Between January 2018 and November 2022, a total of 228 patients from the DESCAR-T registry, with a FISH MYC rearrangement study, treated in 14 French centers, were analyzed. (Figure 1) Seventy-three patients had HGBL (28 HGBL-DH MYC-BCL2, 14 HGBL-TH, 8 HGBL-DH MYC-BCL6, and 23 HGBL-NOS) and 155 confirmed non-HGBL LBCL, with (n = 19) or without (n = 136) MYC rearrangement alone (MYC-R). Among patients with non-HGBL (n = 155), 122 (79%), 21 (14%), and 12 (7%) were diagnosed with de novo LBCL, transformed Follicular lymphoma (FL), and transformed marginal zone lymphoma (MZL), respectively. These proportions were respectively 66 (90%), 6 (8%), and 1 (1%) for patients with HGBL (n = 73).

The median follow-up was 20.5 months (95% CI, 19.2-25.5) from the date of eligibility and 18.5 months (95% CI, 14.3-23.4) from the date of infusion.

In the whole population (n = 228), most patients received CAR T-cell therapy, that is, 60 of 73 patients with HGBL (82%) vs 135 of 155 patients with non-HGBL (87%; P = .322). The main reason for noninfusion was disease progression for 5 patients with HGBL (39%) vs 8 with non-HGBL (40%), whereas 3 (23%) vs 7 (35%) had died before infusion (P = .354), respectively. Among patients who received infusion, most (55 [92%] in the HGBL group vs 127 [93%] in the non-HGBL group) had received bridging therapy (P = .765). The response to bridging therapy was comparable at 35% vs 37% of complete response (CR) or partial response (P = .378). Among the whole cohort (including patients who did not receive infusion), in both groups, most patients had received a bridge combining an anti-CD20 monoclonal antibody (88% in the HGBL group and 77% in the non-HGBL group) and chemotherapy (91% and 83%, respectively). Two patients with HGBL (3%) and 3 patients with non-HGBL (2%) received a polatuzumab-based regimen. None of the patients received bispecific antibodies for bridging (supplemental Tables 3 and 4).

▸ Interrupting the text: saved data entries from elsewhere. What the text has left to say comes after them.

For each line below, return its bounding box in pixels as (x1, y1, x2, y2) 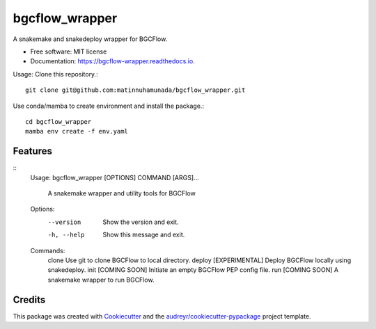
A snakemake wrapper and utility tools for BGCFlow (47, 188, 196, 198)
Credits (13, 294, 46, 305)
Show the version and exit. (102, 218, 179, 226)
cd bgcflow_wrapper (25, 118, 92, 125)
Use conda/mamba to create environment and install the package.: (13, 102, 205, 110)
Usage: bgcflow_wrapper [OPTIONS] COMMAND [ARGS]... (30, 173, 199, 182)
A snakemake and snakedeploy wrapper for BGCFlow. (13, 35, 168, 43)
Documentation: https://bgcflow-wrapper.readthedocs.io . (30, 57, 195, 65)
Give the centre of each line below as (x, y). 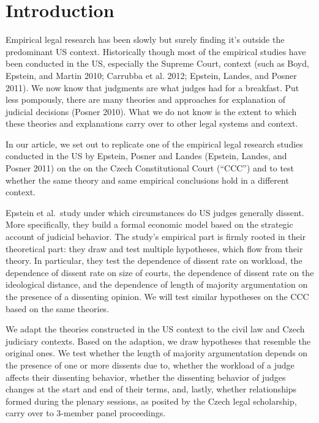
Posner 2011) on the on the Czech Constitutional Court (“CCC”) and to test (150, 168)
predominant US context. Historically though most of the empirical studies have (156, 51)
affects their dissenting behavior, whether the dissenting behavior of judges (146, 377)
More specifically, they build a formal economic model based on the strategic (149, 224)
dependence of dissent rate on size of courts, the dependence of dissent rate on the (160, 272)
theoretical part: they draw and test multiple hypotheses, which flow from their (154, 248)
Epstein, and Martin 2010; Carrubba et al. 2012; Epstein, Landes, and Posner (151, 75)
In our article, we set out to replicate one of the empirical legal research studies (154, 144)
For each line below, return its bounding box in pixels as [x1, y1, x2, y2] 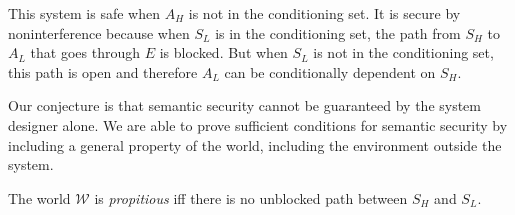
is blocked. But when [159, 42, 288, 63]
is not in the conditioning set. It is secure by [188, 3, 461, 23]
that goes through [30, 42, 141, 63]
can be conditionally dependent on [224, 61, 436, 82]
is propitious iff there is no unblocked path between [94, 187, 408, 208]
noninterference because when [8, 22, 190, 43]
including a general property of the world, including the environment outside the [8, 134, 502, 155]
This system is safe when [8, 3, 161, 23]
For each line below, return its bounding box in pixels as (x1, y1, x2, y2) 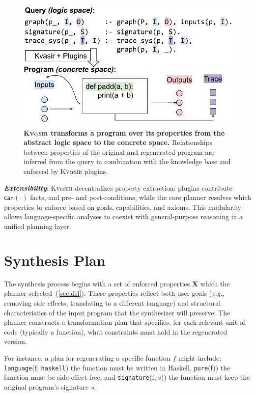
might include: (178, 352, 222, 363)
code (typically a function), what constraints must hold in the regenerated (4, 326, 227, 337)
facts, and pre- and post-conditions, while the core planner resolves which (30, 192, 251, 202)
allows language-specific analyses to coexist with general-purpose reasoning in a (4, 211, 243, 222)
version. (4, 336, 27, 346)
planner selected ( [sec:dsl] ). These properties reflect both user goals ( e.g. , (4, 288, 225, 298)
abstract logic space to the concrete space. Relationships (24, 137, 212, 147)
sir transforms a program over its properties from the (38, 127, 225, 138)
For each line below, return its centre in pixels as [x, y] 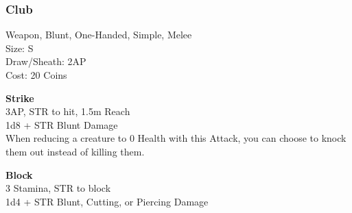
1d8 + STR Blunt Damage [62, 124]
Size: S [20, 48]
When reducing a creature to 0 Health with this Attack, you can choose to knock [176, 138]
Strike [20, 98]
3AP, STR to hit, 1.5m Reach [68, 111]
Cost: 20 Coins [36, 75]
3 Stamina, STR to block [58, 188]
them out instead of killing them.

The characteristics of patients with HGBL or non-HGBL at the date of CAR T-cell eligibility were not significantly different (Table 1). Forty-one patients with HGBL (56%) and 65 with non-HGBL (42%) were of the germinal center phenotype, according to Hans algorithm,²³ and respectively, 48 (66%) and 77 (49%) were double expressors (MYC-BCL2). CD19 expression data were missing for 54 patients with HGBL (74%) and 122 with non-HGBL (79%).

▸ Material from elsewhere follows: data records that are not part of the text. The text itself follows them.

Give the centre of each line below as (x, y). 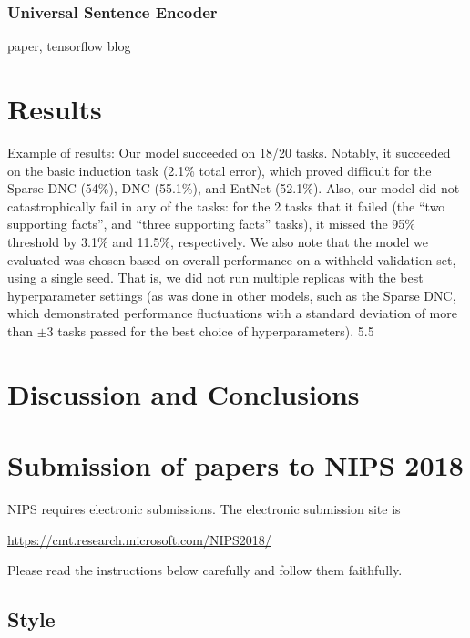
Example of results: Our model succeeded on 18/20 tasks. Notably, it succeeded (229, 152)
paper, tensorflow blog (69, 46)
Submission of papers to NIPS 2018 (235, 465)
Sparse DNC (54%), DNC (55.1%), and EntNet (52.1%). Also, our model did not (234, 188)
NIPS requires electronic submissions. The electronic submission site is (204, 508)
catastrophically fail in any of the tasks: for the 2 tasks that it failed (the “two (226, 206)
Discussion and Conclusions (184, 393)
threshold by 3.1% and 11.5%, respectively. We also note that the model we (218, 241)
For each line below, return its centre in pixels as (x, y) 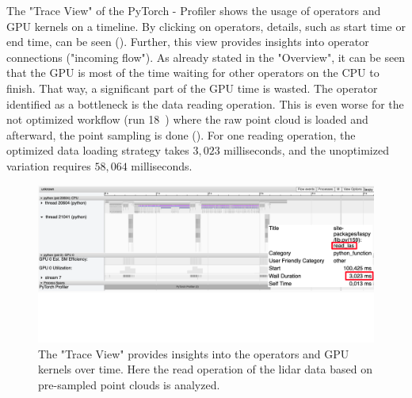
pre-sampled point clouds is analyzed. (129, 385)
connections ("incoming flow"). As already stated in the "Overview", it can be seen (206, 57)
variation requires (49, 165)
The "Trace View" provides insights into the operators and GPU (194, 353)
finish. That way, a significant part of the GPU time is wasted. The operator (192, 88)
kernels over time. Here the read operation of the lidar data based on (205, 369)
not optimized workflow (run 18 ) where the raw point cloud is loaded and (187, 119)
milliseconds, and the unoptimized (306, 150)

Patients had received a median of 2 prior lines of treatment. The median time between the end of the last line of treatment and the date of eligibility was 26 days (range, 0-3420) and 27 days (range, 0-2718) for the HGBL and non HGBL groups, respectively.

Characteristics of patients with HGBL vs non-HGBL at the date of CAR T-cell infusion were not significantly different (Table 2), notably for Eastern Cooperative Oncology Group ≥2 at 18% vs 15% (P = .670) and LDH more than normal range at 62% vs 56% (P = .702). In both groups, approximately two-thirds of patients were treated with axi-cel. All patients who received infusion, except for 1, received a lymphodepletion regimen consisting of a combination of fludarabine and cyclophosphamide for 3 days. Most patients who received infusion were in stable or progressive disease at the time of infusion, that is 62% vs 63% (P = .378).

The characteristics of patients with HGBL-NOS vs non-HGBL (supplemental Table 5) and with HGBL TH/DH MYC-BCL2 vs non-HGBL (supplemental Table 6) at the date of CAR T-cell eligibility were not significantly different, as well as responses to bridging therapy.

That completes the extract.